/picap

Network data use case showing PDK and Pilosa.

Primary LanguageGoBSD 3-Clause "New" or "Revised" LicenseBSD-3-Clause

picap is an example use case which collects network traffic and indexes it in Pilosa. It uses tools from the PDK to do this, and so might be a nice example if you want to use the PDK in your own architecture.

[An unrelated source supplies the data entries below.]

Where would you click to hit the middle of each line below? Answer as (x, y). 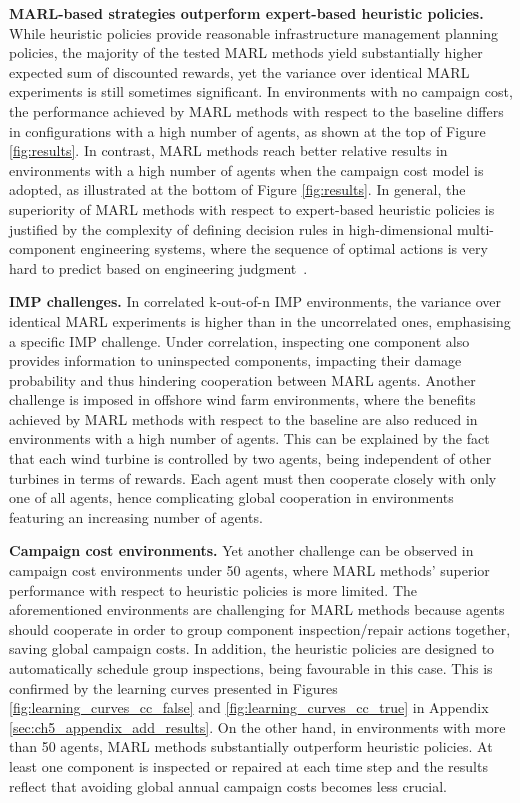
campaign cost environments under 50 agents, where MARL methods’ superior (249, 570)
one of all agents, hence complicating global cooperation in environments (231, 497)
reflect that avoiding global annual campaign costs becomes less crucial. (228, 785)
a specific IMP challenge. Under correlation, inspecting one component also (239, 340)
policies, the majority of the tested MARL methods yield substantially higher (246, 52)
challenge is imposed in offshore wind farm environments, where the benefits (242, 399)
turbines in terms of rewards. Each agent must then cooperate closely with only (253, 477)
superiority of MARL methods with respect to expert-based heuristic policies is (252, 208)
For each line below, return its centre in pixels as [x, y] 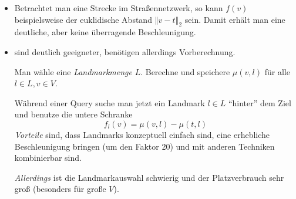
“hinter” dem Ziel [260, 102]
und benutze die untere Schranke [73, 114]
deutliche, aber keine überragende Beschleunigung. [105, 32]
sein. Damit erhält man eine [235, 19]
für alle [277, 71]
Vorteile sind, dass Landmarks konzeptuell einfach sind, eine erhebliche [142, 134]
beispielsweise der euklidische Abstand [83, 19]
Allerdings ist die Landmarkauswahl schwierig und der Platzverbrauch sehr [149, 177]
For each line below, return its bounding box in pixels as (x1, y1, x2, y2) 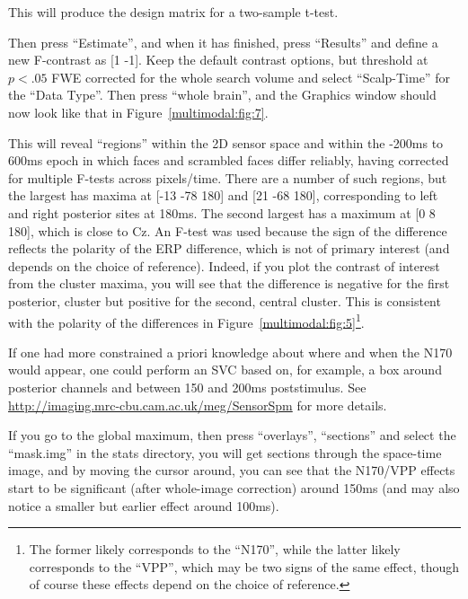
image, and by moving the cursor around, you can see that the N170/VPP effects (8, 461, 455, 480)
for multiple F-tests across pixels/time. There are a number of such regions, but (8, 168, 447, 187)
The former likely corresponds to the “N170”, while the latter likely (29, 540, 401, 559)
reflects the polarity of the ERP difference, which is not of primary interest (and (8, 239, 450, 258)
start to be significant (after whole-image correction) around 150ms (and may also (8, 478, 460, 497)
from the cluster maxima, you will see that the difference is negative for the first (8, 274, 450, 293)
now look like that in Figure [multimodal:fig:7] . (8, 102, 269, 121)
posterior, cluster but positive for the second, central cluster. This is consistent (8, 291, 441, 310)
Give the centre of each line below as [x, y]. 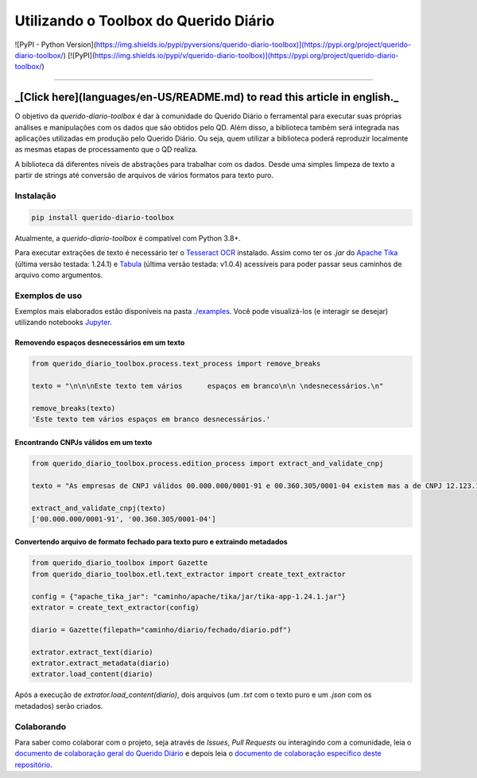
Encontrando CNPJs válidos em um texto [83, 442]
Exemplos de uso [48, 296]
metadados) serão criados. [59, 706]
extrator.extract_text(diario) [93, 652]
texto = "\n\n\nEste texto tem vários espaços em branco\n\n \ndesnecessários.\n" [207, 386]
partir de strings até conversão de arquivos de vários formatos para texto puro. [144, 176]
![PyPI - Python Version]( [56, 45]
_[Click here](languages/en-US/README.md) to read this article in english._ [207, 97]
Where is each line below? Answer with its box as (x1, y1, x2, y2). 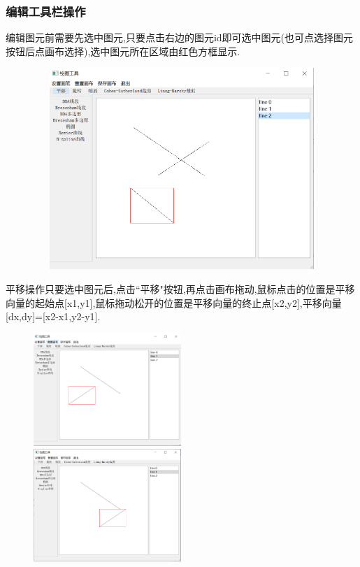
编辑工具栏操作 (6, 2, 86, 20)
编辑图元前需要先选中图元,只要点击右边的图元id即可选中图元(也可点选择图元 (6, 30, 354, 45)
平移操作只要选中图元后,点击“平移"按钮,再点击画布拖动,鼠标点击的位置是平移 (6, 282, 355, 296)
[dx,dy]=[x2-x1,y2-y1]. (6, 309, 101, 324)
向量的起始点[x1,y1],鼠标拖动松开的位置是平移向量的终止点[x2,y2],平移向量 (6, 295, 342, 310)
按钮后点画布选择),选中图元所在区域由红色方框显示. (6, 43, 240, 58)
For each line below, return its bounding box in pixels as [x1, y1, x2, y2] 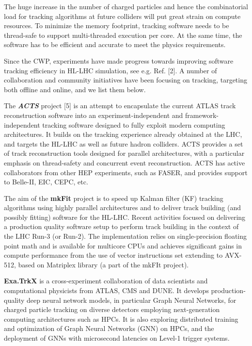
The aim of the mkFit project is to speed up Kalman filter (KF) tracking [4, 193, 223, 203]
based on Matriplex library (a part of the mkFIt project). [18, 259, 189, 269]
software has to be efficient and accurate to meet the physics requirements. [4, 39, 226, 49]
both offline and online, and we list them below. [4, 84, 146, 94]
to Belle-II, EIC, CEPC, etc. [4, 177, 88, 187]
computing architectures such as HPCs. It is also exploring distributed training [4, 313, 238, 324]
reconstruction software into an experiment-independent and [4, 110, 183, 120]
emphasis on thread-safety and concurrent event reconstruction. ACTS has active [4, 157, 245, 167]
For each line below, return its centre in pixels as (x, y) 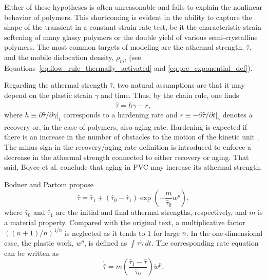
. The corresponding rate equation (205, 242)
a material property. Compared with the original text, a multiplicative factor (125, 222)
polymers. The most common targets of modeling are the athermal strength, (124, 47)
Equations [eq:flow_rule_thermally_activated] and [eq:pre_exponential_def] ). (128, 67)
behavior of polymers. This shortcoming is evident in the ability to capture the (128, 17)
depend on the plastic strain (48, 95)
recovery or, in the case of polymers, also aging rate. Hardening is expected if (126, 126)
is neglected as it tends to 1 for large (122, 233)
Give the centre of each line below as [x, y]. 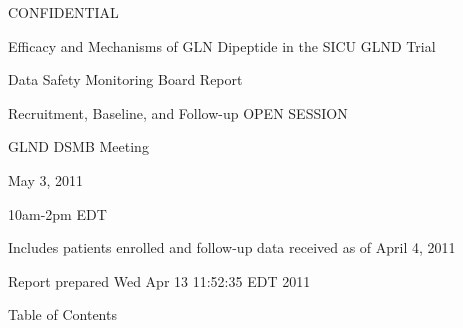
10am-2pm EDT [57, 213]
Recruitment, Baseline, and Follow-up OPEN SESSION [178, 112]
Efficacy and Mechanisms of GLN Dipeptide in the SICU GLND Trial [222, 45]
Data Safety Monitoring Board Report [125, 79]
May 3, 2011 [46, 179]
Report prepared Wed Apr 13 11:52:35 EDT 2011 [159, 280]
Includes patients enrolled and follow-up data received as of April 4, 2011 [232, 247]
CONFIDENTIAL [63, 12]
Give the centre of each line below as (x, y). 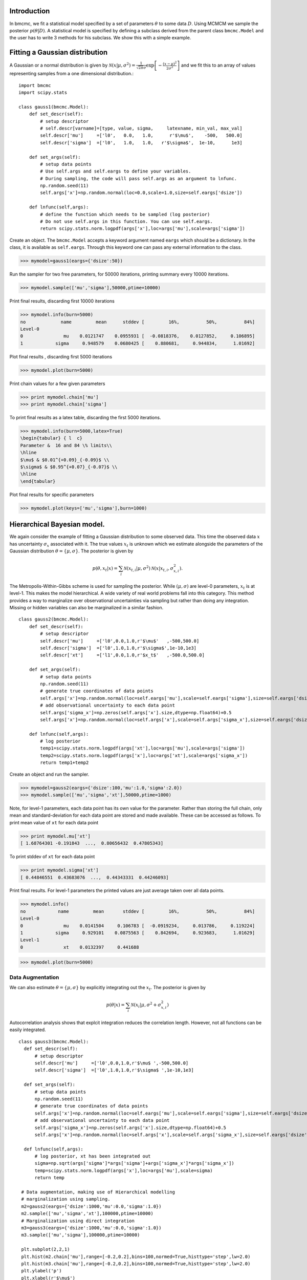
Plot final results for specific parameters (52, 495)
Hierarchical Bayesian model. (57, 525)
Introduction (30, 11)
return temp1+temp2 (64, 763)
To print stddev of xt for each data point (52, 857)
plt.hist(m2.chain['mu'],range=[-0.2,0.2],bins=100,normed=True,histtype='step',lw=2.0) (136, 1256)
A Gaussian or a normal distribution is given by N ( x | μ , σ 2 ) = (72, 65)
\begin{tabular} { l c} (51, 438)
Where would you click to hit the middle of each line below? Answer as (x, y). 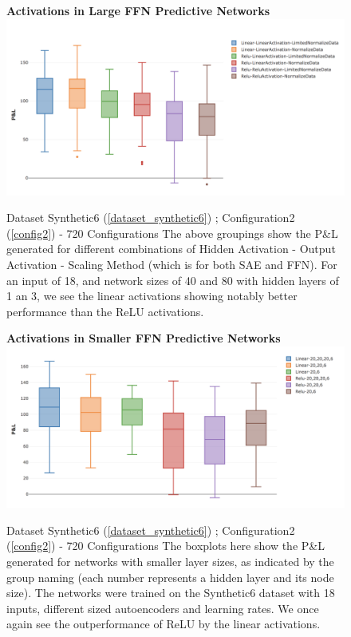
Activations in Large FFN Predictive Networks (138, 10)
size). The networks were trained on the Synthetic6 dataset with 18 (171, 593)
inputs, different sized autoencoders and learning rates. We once (163, 608)
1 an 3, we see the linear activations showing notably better (152, 296)
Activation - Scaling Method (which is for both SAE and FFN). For (172, 265)
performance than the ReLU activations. (105, 311)
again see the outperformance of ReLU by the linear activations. (164, 624)
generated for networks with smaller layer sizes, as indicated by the (170, 562)
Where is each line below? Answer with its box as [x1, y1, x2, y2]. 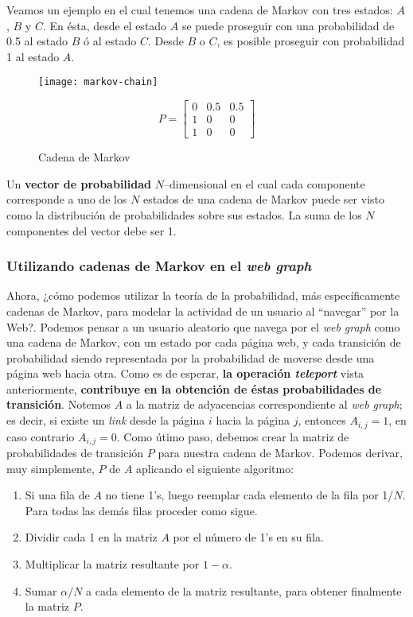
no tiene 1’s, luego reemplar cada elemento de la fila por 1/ [105, 487, 394, 503]
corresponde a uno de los [6, 191, 127, 208]
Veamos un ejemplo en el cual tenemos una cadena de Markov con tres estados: [6, 2, 393, 17]
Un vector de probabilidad [6, 175, 151, 192]
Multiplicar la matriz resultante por [25, 555, 200, 572]
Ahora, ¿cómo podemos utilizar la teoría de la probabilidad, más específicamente [6, 287, 400, 304]
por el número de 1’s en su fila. [173, 529, 324, 545]
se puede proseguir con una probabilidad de [181, 17, 395, 33]
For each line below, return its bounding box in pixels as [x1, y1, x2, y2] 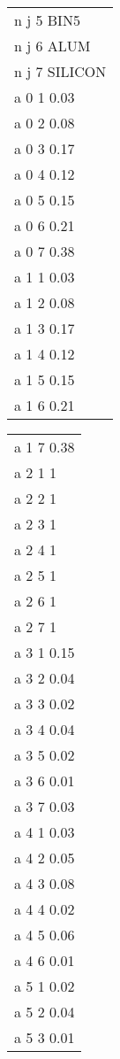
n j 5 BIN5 [14, 10, 80, 30]
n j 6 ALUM [14, 35, 91, 56]
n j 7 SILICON [14, 61, 107, 81]
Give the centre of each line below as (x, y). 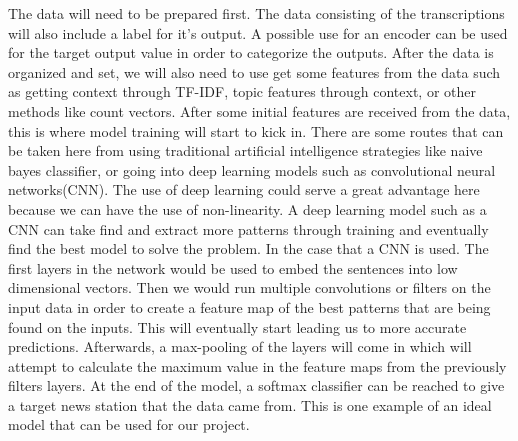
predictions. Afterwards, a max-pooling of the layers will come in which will (240, 346)
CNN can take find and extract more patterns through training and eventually (248, 228)
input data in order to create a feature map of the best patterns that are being (249, 306)
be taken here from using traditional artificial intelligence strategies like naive (245, 150)
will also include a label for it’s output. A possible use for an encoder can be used (258, 32)
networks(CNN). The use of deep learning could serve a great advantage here (244, 189)
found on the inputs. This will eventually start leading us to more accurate (237, 326)
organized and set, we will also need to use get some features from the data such (254, 71)

Note: a version of this functionality used to be included in the PDK and invoked as pdk net. It has been separated because of dependencies which made use of the PDK as a whole somewhat cumbersome. Namely, it requires libpcap development headers and doesn't cross-compile easily due to reliance on the gopacket library.

Pre-requisites

Install Go, dep, and Pilosa.

Install

go get github.com/pilosa/picap cd $GOPATH/src/github.com/pilosa/picap dep ensure go install ./cmd/picap

Use

You must be running a Pilosa cluster.

See picap -h for command line usage.

Functionality

When invoked, picap reads network packet data, either from an interface, or a pcap file. It extracts information from each packet and indexes that information in Pilosa. Each packet is assigned a new column in Pilosa, and picap extracts a variety of fields, not all of which are necessarily present. See the picap.Packet struct for the most up to date description of what data is extracted.

Picap uses a PDK Translator to maintain mappings between values and their Pilosa IDs. It also starts a proxy server which may be queried in place of Pilosa and will map back and forth between values and Pilosa IDs. For example:

12:52:04~$ curl -XPOST localhost:11000/index/net/query -d'TopN(frame=http-hostname, n=3)' | jq
{
  "results": [
    [
      {
        "Key": "pilosa.com",
        "Count": 1
      },
      {
        "Key": "example.com",
        "Count": 1
      },
      {
        "Key": "readthedocs.org",
        "Count": 1
      }
    ]
  ]
}

Normally the "Key" values in a TopN response are integers, but the proxy has mapped them back to the hostnames that they represent. Similarly on the query side:

curl -XPOST localhost:11000/index/net/query -d'Count(Bitmap(frame=http-hostname, rowID="pilosa.com"))' | jq
{
  "results": [
    1
  ]
}